• Requirement: In the entries below, print exactly the lines from the first through the one with "entering the field.", both included, and none of the pictures.
BEGIN Data for this exercise
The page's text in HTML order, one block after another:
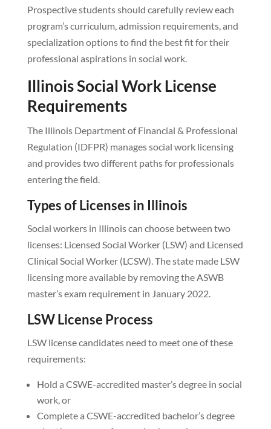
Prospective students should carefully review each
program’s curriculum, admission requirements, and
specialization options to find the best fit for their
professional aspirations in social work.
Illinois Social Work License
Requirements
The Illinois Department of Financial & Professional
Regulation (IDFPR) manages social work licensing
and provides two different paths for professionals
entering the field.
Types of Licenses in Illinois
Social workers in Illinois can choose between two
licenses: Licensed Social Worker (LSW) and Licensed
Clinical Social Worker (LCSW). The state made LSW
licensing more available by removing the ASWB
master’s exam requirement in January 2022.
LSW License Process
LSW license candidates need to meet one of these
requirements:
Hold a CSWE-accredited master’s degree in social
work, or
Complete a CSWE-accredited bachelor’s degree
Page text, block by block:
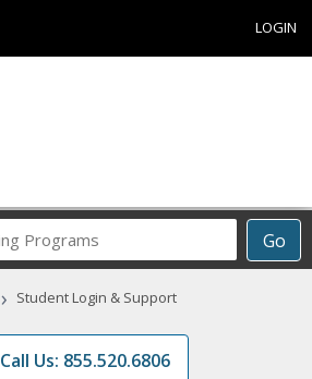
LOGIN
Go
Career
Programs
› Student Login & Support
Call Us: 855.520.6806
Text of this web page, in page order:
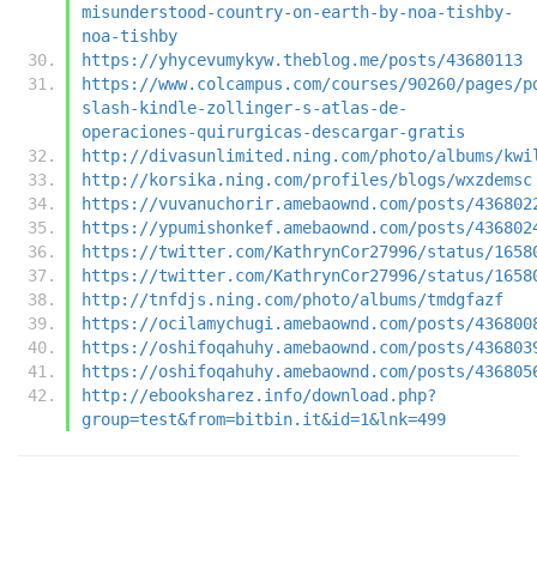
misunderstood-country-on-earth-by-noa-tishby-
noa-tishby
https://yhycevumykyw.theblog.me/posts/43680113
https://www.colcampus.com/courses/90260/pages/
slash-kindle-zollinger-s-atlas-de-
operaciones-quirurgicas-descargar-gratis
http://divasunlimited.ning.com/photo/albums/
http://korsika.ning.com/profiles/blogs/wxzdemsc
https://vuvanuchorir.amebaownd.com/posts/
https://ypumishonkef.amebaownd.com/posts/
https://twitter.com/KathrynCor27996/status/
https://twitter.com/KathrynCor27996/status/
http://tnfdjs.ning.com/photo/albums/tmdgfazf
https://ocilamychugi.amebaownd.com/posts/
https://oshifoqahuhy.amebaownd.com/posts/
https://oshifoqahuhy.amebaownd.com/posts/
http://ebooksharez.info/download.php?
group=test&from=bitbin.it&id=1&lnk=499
END Data for this exercise
• Written response:
The page's text in HTML order, one block after another:
Prospective students should carefully review each
program’s curriculum, admission requirements, and
specialization options to find the best fit for their
professional aspirations in social work.
Illinois Social Work License
Requirements
The Illinois Department of Financial & Professional
Regulation (IDFPR) manages social work licensing
and provides two different paths for professionals
entering the field.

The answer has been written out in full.